Authors: Bernard Cornwell
“Bastard,” Sharpe muttered.
“Quiet! Both of you,” Lawford insisted and then, with his innate politeness, the Lieutenant nodded thanks to the guard who had finally opened the cell directly opposite Hakeswill's lair. “Come on, Sharpe,” Lawford said, then stepped fastidiously into the filthy straw. The cell was eight foot deep and ten foot long and a little over the height of a man. The sewage
smell was rank, but no worse than in the courtyard above. The barred door clashed shut behind them and the key was turned.
“Willie,” a tired voice said from the shadows of the cell, “how very good of you to visit me.” Sharpe, his eyes accustoming themselves to the dimness of the dungeons, saw that Colonel McCandless had been crouching in one corner, half shrouded by straw. The Colonel now stood to greet them, but he was weak for he tottered as he stood, though he shook off Lawford's attempt to help him. “A fever,” he explained. “It comes and it goes. I've had it for years. I suspect the only thing that will cure it will be some soft Scottish rain, but that seems an ever more unlikely prospect. It is good to see you, Willie.”
“You too, sir. You've met Private Sharpe, I think.”
McCandless gave Sharpe a grim look. “I have a question for you, young man.”
“It wasn't gunpowder, sir,” Sharpe said, remembering his first confrontation with the Colonel and thus anticipating the question. “It tasted wrong, sir. Wasn't salty.”

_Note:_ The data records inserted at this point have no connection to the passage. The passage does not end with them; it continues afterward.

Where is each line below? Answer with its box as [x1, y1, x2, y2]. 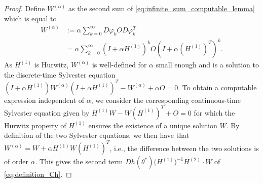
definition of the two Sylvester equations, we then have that [4, 130, 190, 140]
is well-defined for [92, 59, 147, 69]
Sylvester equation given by [4, 107, 90, 118]
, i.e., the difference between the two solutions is [109, 142, 259, 153]
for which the [194, 107, 235, 118]
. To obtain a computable [178, 82, 257, 92]
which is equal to [4, 13, 57, 23]
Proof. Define [4, 3, 45, 13]

“Aye, it didn't look like powder,” the Scotsman said. “It was blowing in the wind like flour, but that wasn't my question, Private. My question, Private, is what would you have done if it had been gunpowder?”
“I'd have shot you, sir,” Sharpe said, “begging your pardon, sir.”
“Sharpe!” Lawford remonstrated.
“Quite right, man,” McCandless said. “The wretched fellow was testing you, wasn't he? He was giving you a recruitment test, and you couldn't fail it. I'm glad it wasn't powder, but I don't mind saying you had me worried for a brief while. Do you mind if I sit, Willie? I'm not in my usual good health.” He sank back into his straw from where he frowned up at Sharpe. “Nor are you, Private. Are you in pain?”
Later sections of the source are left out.